Polyol-Mediated Synthesis of Ultrafine TiO2 Nanocrystals and Tailored Physiochemical Properties by Ni Doping

A polyol-mediated synthetic method has been developed to prepare ultrafine anatase TiO2 nanocrystals of about 2-5 nm in size, which, when connected, form a network with porous structure. The physiochemical properties of these nanocrystals are tuned by doping with Ni. High-resolution X-ray photoelectron spectroscopy analysis revealed that Ni incorporates into the TiO2 framework to form a Ti-O-Ni chain. Nitrogen adsorption measurements further showed that Ni doping can greatly enhance the surface area of these anatase TiO2 nanocrystals from 143 to 266 m(2)/g. Using UV-vis diffuse reflectance spectroscopy analysis, we found that the Ni doping reduced the band gap from 3.08 to 2.73 eV and permitted these TiO2 nanocrystals to successfully absorb light in the visible region. First principles band structure calculations were carried out to study the electronic origin of the nickel-induced optical absorption.
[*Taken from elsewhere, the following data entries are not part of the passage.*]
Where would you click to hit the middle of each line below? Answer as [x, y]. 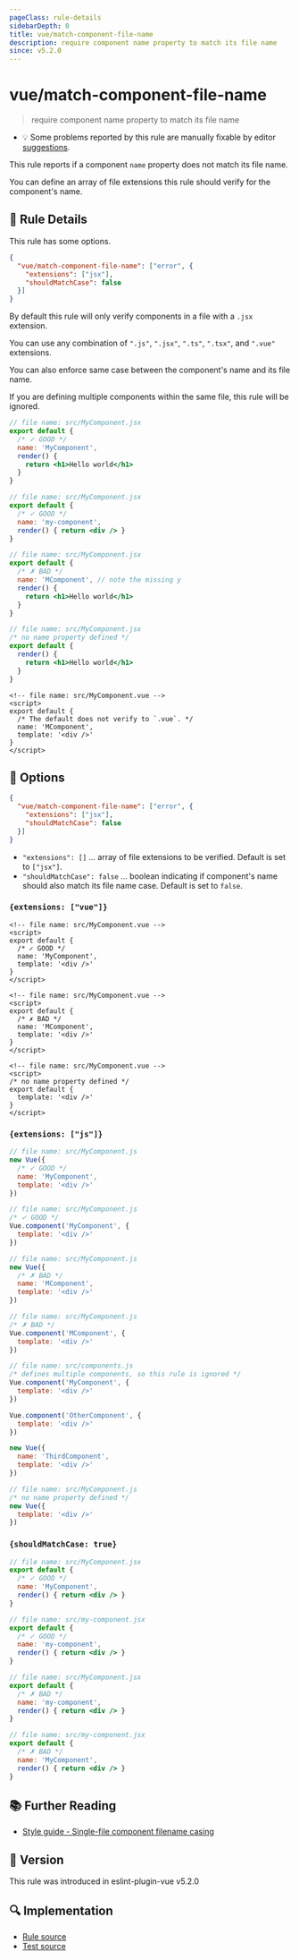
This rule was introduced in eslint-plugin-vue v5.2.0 [104, 1881]
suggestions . [46, 148]
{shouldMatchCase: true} [63, 1544]
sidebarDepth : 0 [39, 26]
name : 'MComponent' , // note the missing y [99, 580]
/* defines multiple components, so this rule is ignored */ [125, 1375]
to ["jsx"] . [42, 866]
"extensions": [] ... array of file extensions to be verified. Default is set [154, 856]
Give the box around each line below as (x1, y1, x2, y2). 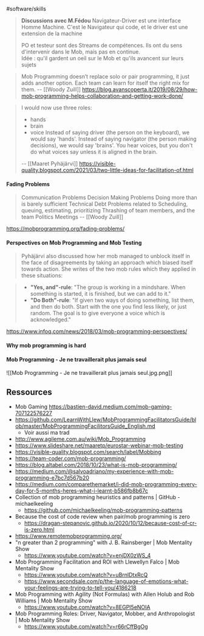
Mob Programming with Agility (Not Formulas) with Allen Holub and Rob (15, 590, 195, 598)
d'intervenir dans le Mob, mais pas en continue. (21, 48, 141, 55)
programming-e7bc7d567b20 (15, 474, 90, 481)
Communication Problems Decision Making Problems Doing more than (21, 194, 197, 201)
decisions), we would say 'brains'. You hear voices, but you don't (30, 142, 193, 149)
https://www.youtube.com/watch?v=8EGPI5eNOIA (24, 604, 151, 611)
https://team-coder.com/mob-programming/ (15, 455, 126, 462)
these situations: (21, 272, 63, 279)
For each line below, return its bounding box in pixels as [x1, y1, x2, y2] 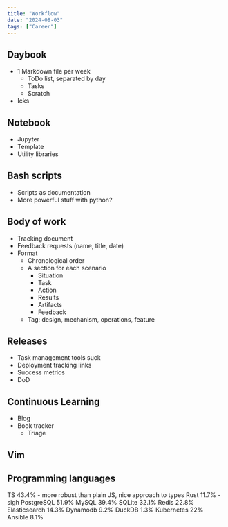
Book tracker [17, 422, 54, 430]
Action [37, 286, 57, 294]
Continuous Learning [7, 396, 100, 408]
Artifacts [37, 300, 63, 309]
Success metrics [17, 368, 66, 377]
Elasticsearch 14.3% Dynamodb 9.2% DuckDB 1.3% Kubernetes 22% [7, 506, 204, 514]
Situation [37, 271, 64, 279]
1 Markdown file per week [17, 67, 91, 76]
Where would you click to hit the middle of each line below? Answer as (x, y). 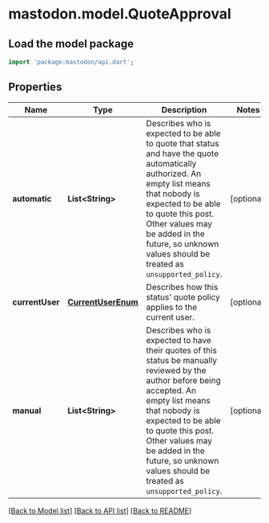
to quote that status (183, 143)
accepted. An (171, 390)
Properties (35, 87)
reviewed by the (176, 370)
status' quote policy (183, 296)
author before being (184, 380)
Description (184, 109)
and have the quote (182, 153)
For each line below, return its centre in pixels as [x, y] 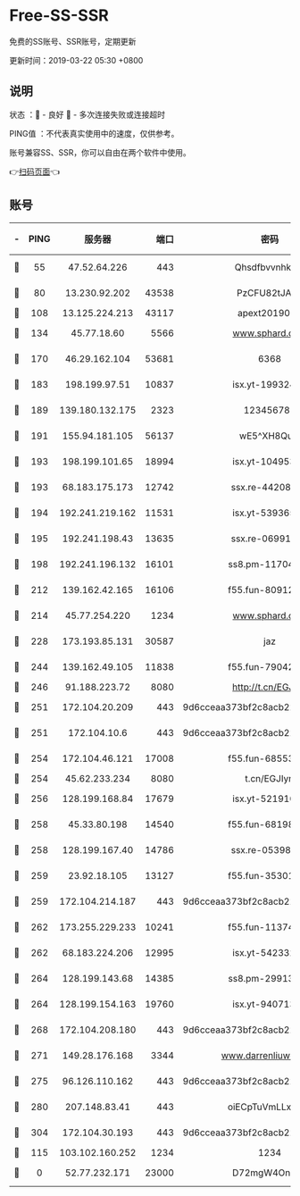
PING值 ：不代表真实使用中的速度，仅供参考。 [94, 133]
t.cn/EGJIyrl [270, 778]
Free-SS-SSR [59, 16]
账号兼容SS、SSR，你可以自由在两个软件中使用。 [100, 152]
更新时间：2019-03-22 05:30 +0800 [76, 60]
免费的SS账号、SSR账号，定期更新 [73, 41]
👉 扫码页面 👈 [35, 171]
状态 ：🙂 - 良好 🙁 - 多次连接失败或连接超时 [87, 114]

The photocatalytic activities of the samples were tested through degradation of NO under typical indoor air flow and simulated solar light environment. Ni-doped TiO2 was found to exhibit much higher photocatalytic activity than its undoped counterpart and P25. The enhancement of photocatalytic activity of Ni-doped TiO2 is attributed to the larger surface area and the band gap narrowing tuned by nickel doping.